I did have my doctor check my weight history and the hightest I ever weighed in was 211 lbs. I know I hit higher than that, but we'll use that as an "official" starting weight.

I weighed in at the doctor's office at 153 lbs. I had really wanted to be below 150 lbs, but since I had to wear clothes, I guess that was a bit unrealistic. However, I'm going to shoot for 140ish for next year's visit.

The biggest concern is always my cholesterol numbers. I've relaxed a bit with my diet (not with the calories, but with the cholesterol focus) so I'm hoping that I didn't blow my numbers over the last year. We'll see. It's always a motivating factor for me.

Actually, I've always been more focused about the weight loss/exercise when I'm worried about my health. The vanity thing just isn't a factor for me. I guess because I know that I'm still the same person at this weight than I was 125 lbs or 211 lbs that I never really thought about how other people viewed me at what ever weight I was. Finding clothes to fit became a problem (hey, it still is... mass produced clothing fits very few people "right") and that was a bit of a wake up call. However, it's always been some kind of health related issue that has made me realize that I needed to eat healthier and to do regular workouts. Whether it was my cholestrol numbers, family history or even the beginnings of high blood pressure, I felt more responsible when it came to my health.

So hopefully my numbers will come back in a healthy range. I know that the cholesterol will be a life long challenge: something I've always got to be aware of with my food choices. The main reason I workout.

Monday, April 10, 2006

One Step At A Time

I've been sort of lacking on posting between weigh ins. However, I really want this blog to be about the journey, just not the weight.

Anyway, I hit a milestone today. I don't like running. I'm not even sure what I do can be called "running". It's more a jog, or actually a bouncing walk.
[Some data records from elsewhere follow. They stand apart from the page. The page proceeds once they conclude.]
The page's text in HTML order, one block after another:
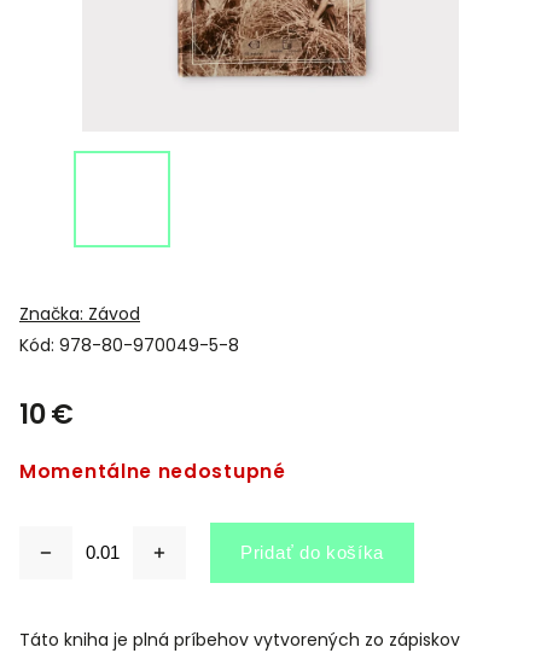
Kód: 978-80-970049-5-8
Značka: Závod
10 €
Momentálne nedostupné
Pridať do košíka
Táto kniha je plná príbehov vytvorených zo zápiskov
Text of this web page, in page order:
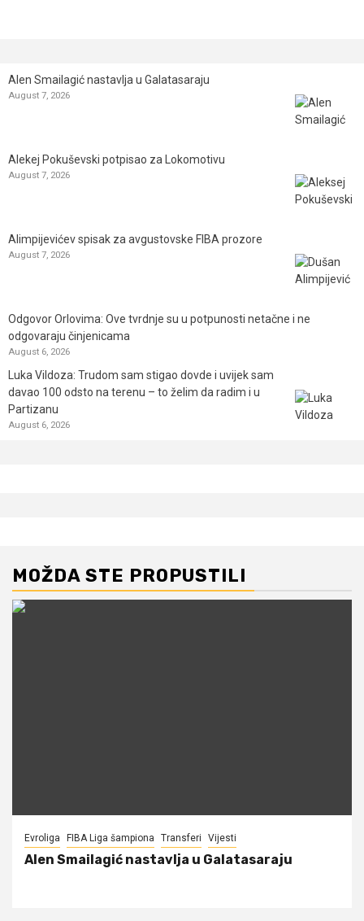
Alen Smailagić nastavlja u Galatasaraju
August 7, 2026
Alekej Pokuševski potpisao za Lokomotivu
August 7, 2026
Alimpijevićev spisak za avgustovske FIBA prozore
August 7, 2026
Odgovor Orlovima: ​Ove tvrdnje su u potpunosti netačne i ne
odgovaraju činjenicama
August 6, 2026
Luka Vildoza: Trudom sam stigao dovde i uvijek sam
davao 100 odsto na terenu – to želim da radim i u
Partizanu
August 6, 2026
MOŽDA STE PROPUSTILI
Evroliga FIBA Liga šampiona Transferi Vijesti
Alen Smailagić nastavlja u Galatasaraju
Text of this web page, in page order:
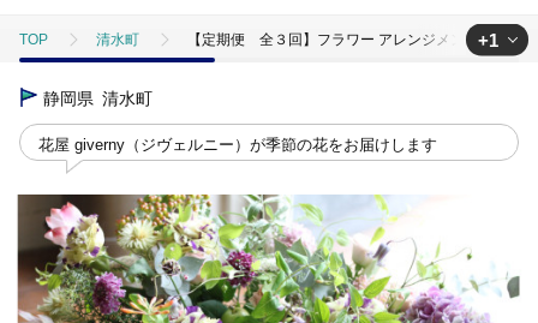
TOP 清水町
【定期便 全３回】フラワー アレンジメント おまか
+1
花屋 giverny（ジヴェルニー）が季節の花をお届けします
静岡県 清水町
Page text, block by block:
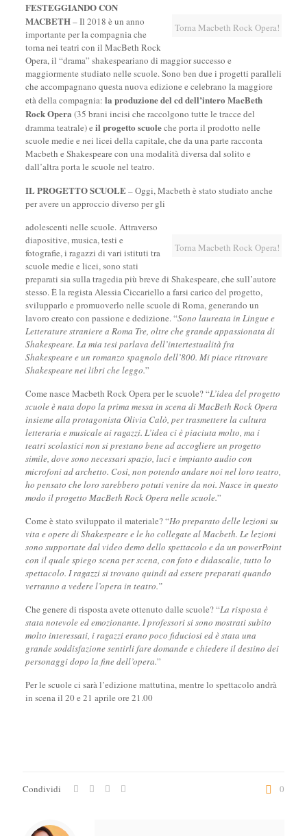
Torna Macbeth Rock Opera!
FESTEGGIANDO CON
MACBETH– Il 2018 è un anno
importante per la compagnia che
torna nei teatri con il MacBeth Rock
Opera, il “drama” shakespeariano di maggior successo e
maggiormente studiato nelle scuole. Sono ben due i progetti paralleli
che accompagnano questa nuova edizione e celebrano la maggiore
età della compagnia: la produzione del cd dell’intero MacBeth
Rock Opera (35 brani incisi che raccolgono tutte le tracce del
dramma teatrale) e il progetto scuoleche porta il prodotto nelle
scuole medie e nei licei della capitale, che da una parte racconta
Macbeth e Shakespeare con una modalità diversa dal solito e
dall’altra porta le scuole nel teatro.
IL PROGETTO SCUOLE– Oggi, Macbeth è stato studiato anche
per avere un approccio diverso per gli
Torna Macbeth Rock Opera!
adolescenti nelle scuole. Attraverso
diapositive, musica, testi e
fotografie, i ragazzi di vari istituti tra
scuole medie e licei, sono stati
preparati sia sulla tragedia più breve di Shakespeare, che sull’autore
stesso. È la regista Alessia Ciccariello a farsi carico del progetto,
svilupparlo e promuoverlo nelle scuole di Roma, generando un
lavoro creato con passione e dedizione. “Sono laureata in Lingue e
Letterature straniere a Roma Tre, oltre che grande appassionata di
Shakespeare. La mia tesi parlava dell’intertestualità fra
Shakespeare e un romanzo spagnolo dell’800. Mi piace ritrovare
Shakespeare nei libri che leggo.”
Come nasce Macbeth Rock Opera per le scuole? “L’idea del progetto
scuole è nata dopo la prima messa in scena di MacBeth Rock Opera
insieme alla protagonista Olivia Calò, per trasmettere la cultura
letteraria e musicale ai ragazzi. L’idea ci è piaciuta molto, ma i
teatri scolastici non si prestano bene ad accogliere un progetto
simile, dove sono necessari spazio, luci e impianto audio con
microfoni ad archetto. Così, non potendo andare noi nel loro teatro,
ho pensato che loro sarebbero potuti venire da noi. Nasce in questo
modo il progetto MacBeth Rock Opera nelle scuole.”
Come è stato sviluppato il materiale? “Ho preparato delle lezioni su
vita e opere di Shakespeare e le ho collegate al Macbeth. Le lezioni
sono supportate dal video demo dello spettacolo e da un powerPoint
con il quale spiego scena per scena, con foto e didascalie, tutto lo
spettacolo. I ragazzi si trovano quindi ad essere preparati quando
verranno a vedere l’opera in teatro.”
Che genere di risposta avete ottenuto dalle scuole? “La risposta è
stata notevole ed emozionante. I professori si sono mostrati subito
molto interessati, i ragazzi erano poco fiduciosi ed è stata una
grande soddisfazione sentirli fare domande e chiedere il destino dei
personaggi dopo la fine dell’opera.”
Per le scuole ci sarà l’edizione mattutina, mentre lo spettacolo andrà
in scena il 20 e 21 aprile ore 21.00
Condividi 0
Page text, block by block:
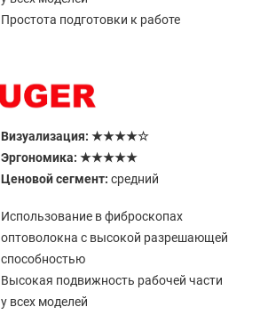
Простота подготовки к работе
Визуализация: ★★★★☆
Эргономика: ★★★★★
Ценовой сегмент: средний
Использование в фиброскопах
оптоволокна с высокой разрешающей
способностью
Высокая подвижность рабочей части
у всех моделей
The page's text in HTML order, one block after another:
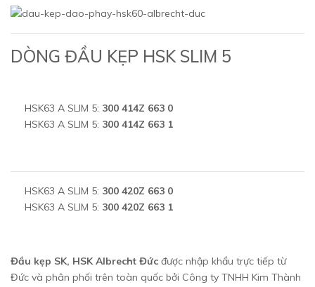
DÒNG ĐẦU KẸP HSK SLIM 5
HSK63 A SLIM 5: 300 414Z 663 0
HSK63 A SLIM 5: 300 414Z 663 1
HSK63 A SLIM 5: 300 420Z 663 0
HSK63 A SLIM 5: 300 420Z 663 1
Đầu kẹp SK, HSK Albrecht Đức được nhập khẩu trực tiếp từ
Đức và phân phối trên toàn quốc bởi Công ty TNHH Kim Thành
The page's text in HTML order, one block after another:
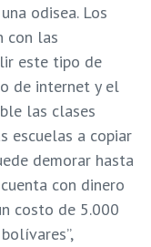
odisea. Los
con las
este tipo de
de internet y el
las clases
escuelas a copiar
demorar hasta
con dinero
costo de 5.000
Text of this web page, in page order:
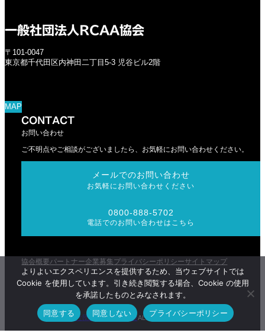
一般社団法人RCAA協会
〒101-0047
東京都千代田区内神田二丁目5-3 児谷ビル2階
MAP
CONTACT
お問い合わせ
ご不明点やご相談がございましたら、お気軽にお問い合わせください。
メールでのお問い合わせ
お気軽にお問い合わせください
0800-888-5702
電話でのお問い合わせはこちら
協会概要パートナー企業募集プライバシーポリシーサイトマップ
(C) 一般社団法人RCAA協会ALL RIGHTS RESERVED.
よりよいエクスペリエンスを提供するため、当ウェブサイトでは
Cookie を使用しています。引き続き閲覧する場合、Cookie の使用
を承諾したものとみなされます。
同意する
同意しない プライバシーポリシー
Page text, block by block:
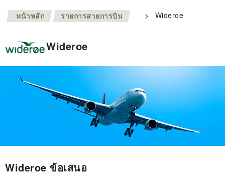
หน้าหลัก >
รายการสายการบิน > Wideroe
Wideroe
Wideroe ข้อเสนอ

I've been trying to increase my walking on the treadmill to include more jogging with my current goal of being able to jog an entire mile. I started slowly, increasing my distance slow and steady. I've been able to do a little better than one lap for a while now, but today was the first I've done 2 laps (1/2 mile) all at once. I had done a half mile before, but only with a little walk break between laps.

While I don't ever expect that I'll become a "jogger", there is something so very efficient about it. I can very rapidly raise my heart rate. I can burn a lot of calories very quickly. I guess part of it is also mental. I feel like I'm an active person if I can jog at least one mile. I think it will prove to me that I am more physically fit now than ever before.
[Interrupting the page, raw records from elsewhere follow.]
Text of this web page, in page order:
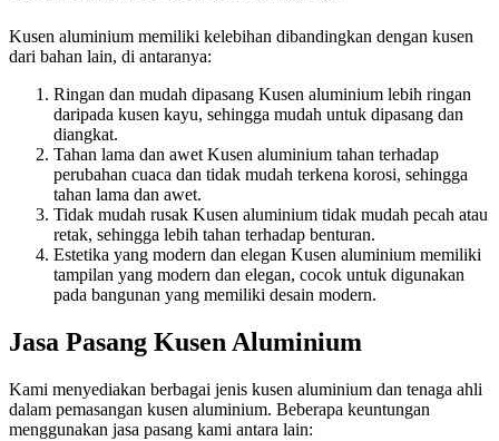
Kusen aluminium memiliki kelebihan dibandingkan dengan kusen
dari bahan lain, di antaranya:
Ringan dan mudah dipasang Kusen aluminium lebih ringan
daripada kusen kayu, sehingga mudah untuk dipasang dan
diangkat.
Tahan lama dan awet Kusen aluminium tahan terhadap
perubahan cuaca dan tidak mudah terkena korosi, sehingga
tahan lama dan awet.
Tidak mudah rusak Kusen aluminium tidak mudah pecah atau
retak, sehingga lebih tahan terhadap benturan.
Estetika yang modern dan elegan Kusen aluminium memiliki
tampilan yang modern dan elegan, cocok untuk digunakan
pada bangunan yang memiliki desain modern.
Jasa Pasang Kusen Aluminium
Kami menyediakan berbagai jenis kusen aluminium dan tenaga ahli
dalam pemasangan kusen aluminium. Beberapa keuntungan
menggunakan jasa pasang kami antara lain:
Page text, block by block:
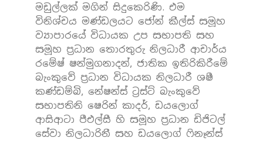
මඩුල්ලක් මගින් සිදුකෙරිණි. එම
විනිශ්චය මණ්ඩලයට ජෝන් කීල්ස් සමූහ
ව්‍යාපාරයේ විධායක උප සභාපති සහ
සමූහ ප්‍රධාන තොරතුරු නිලධාරී ආචාර්ය
රමේෂ් ෂන්මුගනාදන්, ජාතික ඉතිරිකිරීමේ
බැංකුවේ ප්‍රධාන විධායක නිලධාරී ශෂී
කණ්ඩම්බි, නේෂන්ස් ට්‍රස්ට් බැංකුවේ
සභාපතිනි ෂෙරින් කාදර්, ඩයලොග්
ආසිආටා පීඑල්සී හි සමූහ ප්‍රධාන ඩිජිටල්
සේවා නිලධාරිනී සහ ඩයලොග් ෆිනෑන්ස්
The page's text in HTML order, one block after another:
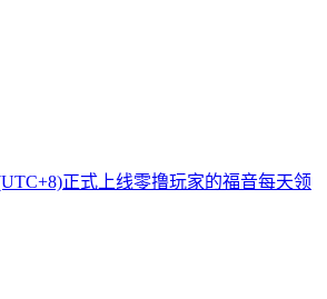
正式上线零撸玩家的福音每天领
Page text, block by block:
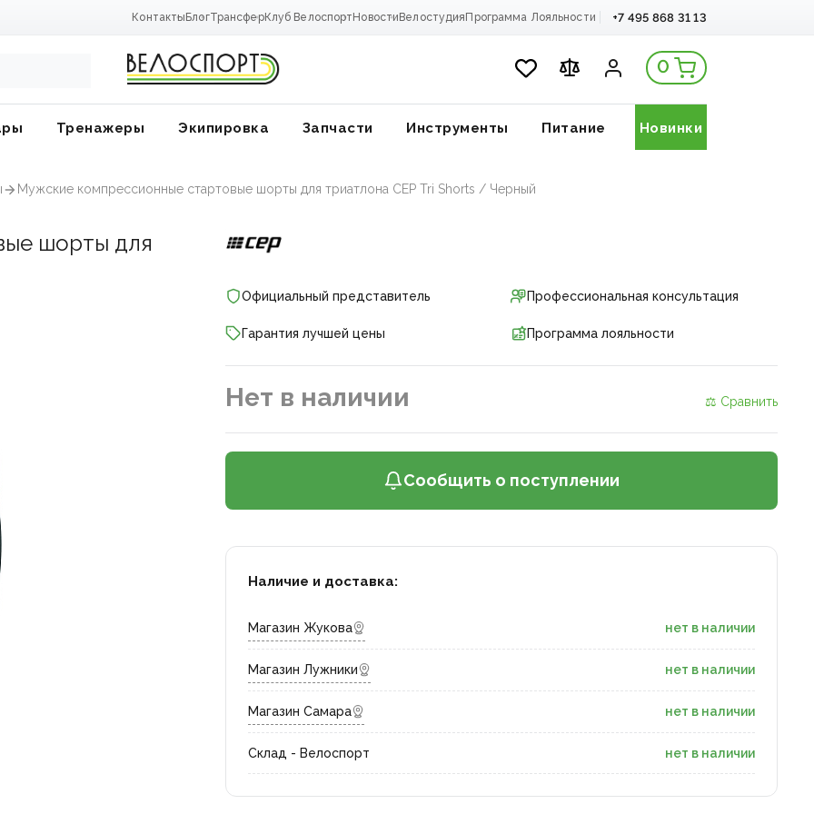
Контакты БлогТрансферКлуб Велоспорт Новости Велостудия Программа Лояльности +7 495 868 31 13
0
Тренажеры Экипировка Запчасти Инструменты Питание Новинки
Мужские компрессионные стартовые шорты для триатлона CEP Tri Shorts / Черный
шорты для
Официальный представитель Профессиональная консультация
Гарантия лучшей цены Программа лояльности
Нет в наличии ⚖ Сравнить
Сообщить о поступлении
Наличие и доставка:
Магазин Жукова нет в наличии
Магазин Лужники нет в наличии
Магазин Самара нет в наличии
Склад - Велоспорт нет в наличии
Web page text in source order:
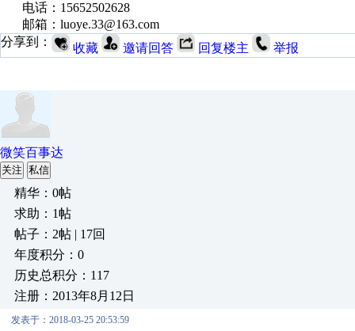
电话：15652502628
邮箱：luoye.33@163.com
分享到：
收藏 邀请回答 回复楼主 举报
微笑百事达
关注 私信
精华：0帖
求助：1帖
帖子：2帖 | 17回
年度积分：0
历史总积分：117
注册：2013年8月12日
发表于：2018-03-25 20:53:59
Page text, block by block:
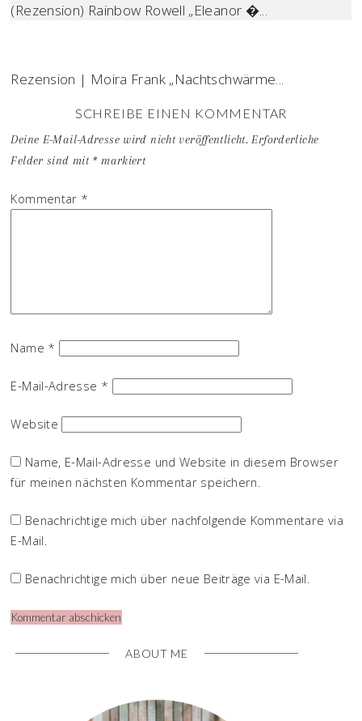
(Rezension) Rainbow Rowell „Eleanor �...
Rezension | Moira Frank „Nachtschwärme...
SCHREIBE EINEN KOMMENTAR
Deine E-Mail-Adresse wird nicht veröffentlicht. Erforderliche
Felder sind mit *markiert
Kommentar *
Name *
E-Mail-Adresse *
Website
Name, E-Mail-Adresse und Website in diesem Browser
für meinen nächsten Kommentar speichern.
Benachrichtige mich über nachfolgende Kommentare via
E-Mail.
Benachrichtige mich über neue Beiträge via E-Mail.
ABOUT ME
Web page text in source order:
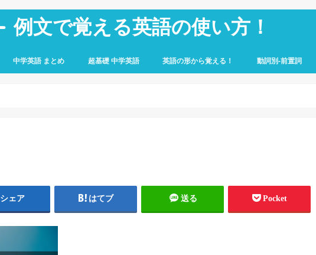
文で覚える英語の使い方！
中学英語 まとめ 超基礎 中学英語 英語の形から覚える！ 動詞別-前置詞
シェア はてブ 送る Pocket
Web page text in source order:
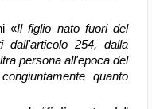
«Il figlio nato fuori del
dall'articolo 254, dalla
persona all'epoca del
quanto
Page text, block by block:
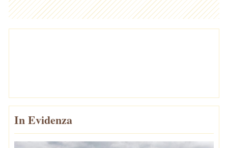
In Evidenza

Also, after much rescheduling, I'm finally getting to the doctor's tomorrow. I went and had my mamogram on Friday (and it was very very easy... much less uncomfortable than I expected). Fingers crossed, I'll weigh in on their scale less than 150 lbs! I'll post weight results tomorrow...

Wednesday, April 05, 2006

Wednesday Weigh In

Woo-hoo!!!

Starting weight: 214 lbs
Last week weight: 151.6
Today's weight: 149.6 lbs

let me say "woo-hoo!" again.

Finally!!!

So the 150 lb plateau has been broken. Let's hope the 140 lbs platuea is shorter lived!